Kingsford-Group / miniception

12 stars 1 forks source link

Miniception only works for `w >= k - k0` #1

Open RagnarGrootKoerkamp opened 6 months ago

RagnarGrootKoerkamp commented 6 months ago

Hi @object022,

I was reading the miniception paper to see if this could be used to improve the density of the minimizers used by SSHash.

SSHash uses parameters k=21 and w=10 (so l=31). From the paper, I got the impression that this should work well with k0 = 5, but as it turns out, Miniception seems to make the implicit assumption that w >= k - k0. (I didn't find an explicit mention of this anywhere.)

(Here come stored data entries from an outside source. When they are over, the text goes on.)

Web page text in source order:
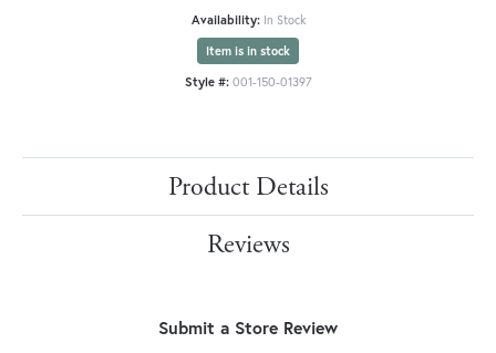
Availability: In Stock
Item is in stock
Style #: 001-150-01397
Product Details
Reviews
Submit a Store Review
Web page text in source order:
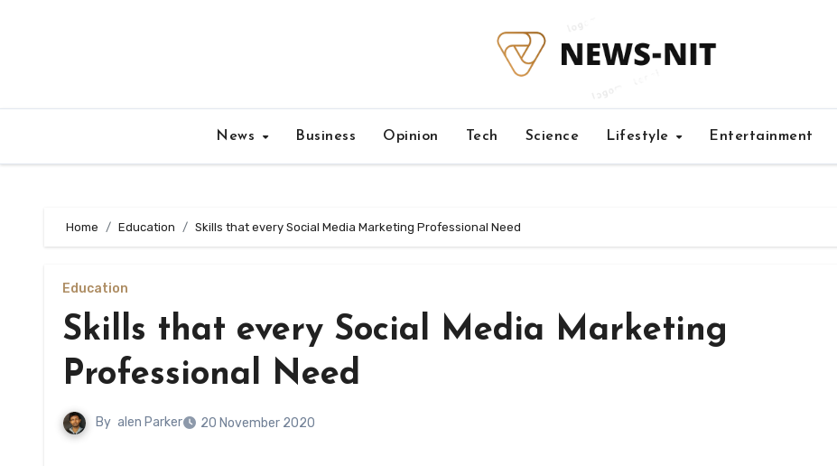
News Business Opinion Tech Science Lifestyle Entertainment
Home Education Skills that every Social Media Marketing Professional Need
Education
Skills that every Social Media Marketing
Professional Need
By alen Parker 20 November 2020
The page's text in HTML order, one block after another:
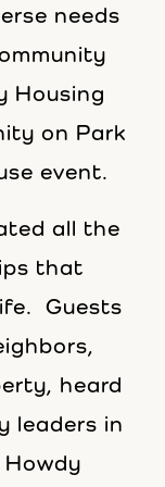
needs
Housing
on Park
event.
all the
that
Guests
heard
leaders in

I tried changing the parameters in reference_impl.py to these values, which leads to a crash.

I believe this is caused by the following:

Do you have results that cover this range?

There is also a typo in the caption of figure 6 of the preprint, and I'm not sure which of the two figures is w=10 vs. w=100. (Sadly the bioinformatics PDF is not available.)

Edit: I found the published pdf now. The caption of fig 6 still has a typo: it twice says 'fixed w and varying k', for both a, and for b and c. In c, w and k are both fixed once, according to the axes labels, so neither would be correct.

This makes the results a bit difficult to interpret; it's not quite clear whether the caption or axes labels are correct. Also, for example, it's not quite clear why the left and right half of b weren't merged into one plot, and why a has the larger value of w on the left.

myprogrammerpersonality commented 4 weeks ago

Hi @gmarcais @object022 I could reproduce this issue with the following inputs: w = 2 k = 8 k0 = 5 w0 = 3 seq = "ACAAGCATACCAGT"

My first thought is to fall back to a normal minimizer for such windows but it feels like a patchy solution!

I can create a pull request if having this option seems useful.

RagnarGrootKoerkamp commented 4 weeks ago

@myprogrammerpersonality Best is to just default to k0 = k - w, assuming k>=w+4 or so.